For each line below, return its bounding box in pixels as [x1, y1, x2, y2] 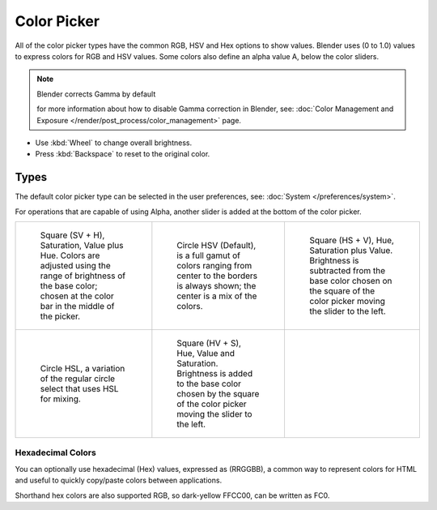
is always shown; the [176, 280, 257, 291]
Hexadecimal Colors [15, 447, 96, 458]
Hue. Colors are [40, 250, 100, 261]
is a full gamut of [176, 250, 240, 261]
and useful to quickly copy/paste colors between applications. [15, 475, 223, 486]
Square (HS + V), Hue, [309, 234, 394, 246]
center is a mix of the [176, 290, 257, 302]
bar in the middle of [40, 300, 115, 311]
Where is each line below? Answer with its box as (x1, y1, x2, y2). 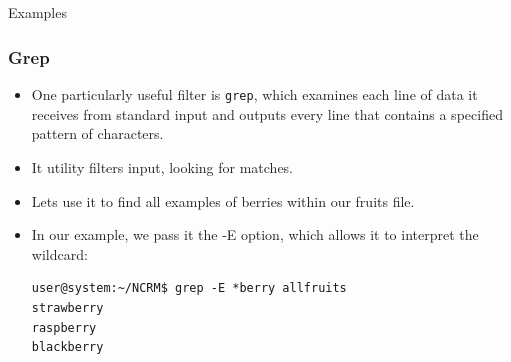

§ **BRIEF**
Each line from the line containing "is a full gamut of [176, 250, 240, 261]" through the final line of the data above must be retyped exactly; nothing else, and no pictures, may appear.

§ **ANSWER BELOW**
is a full gamut of [176, 250, 240, 261]
and useful to quickly copy/paste colors between applications. [15, 475, 223, 486]
Square (HS + V), Hue, [309, 234, 394, 246]
center is a mix of the [176, 290, 257, 302]
bar in the middle of [40, 300, 115, 311]
Where is each line below? Answer with its box as (x1, y1, x2, y2). 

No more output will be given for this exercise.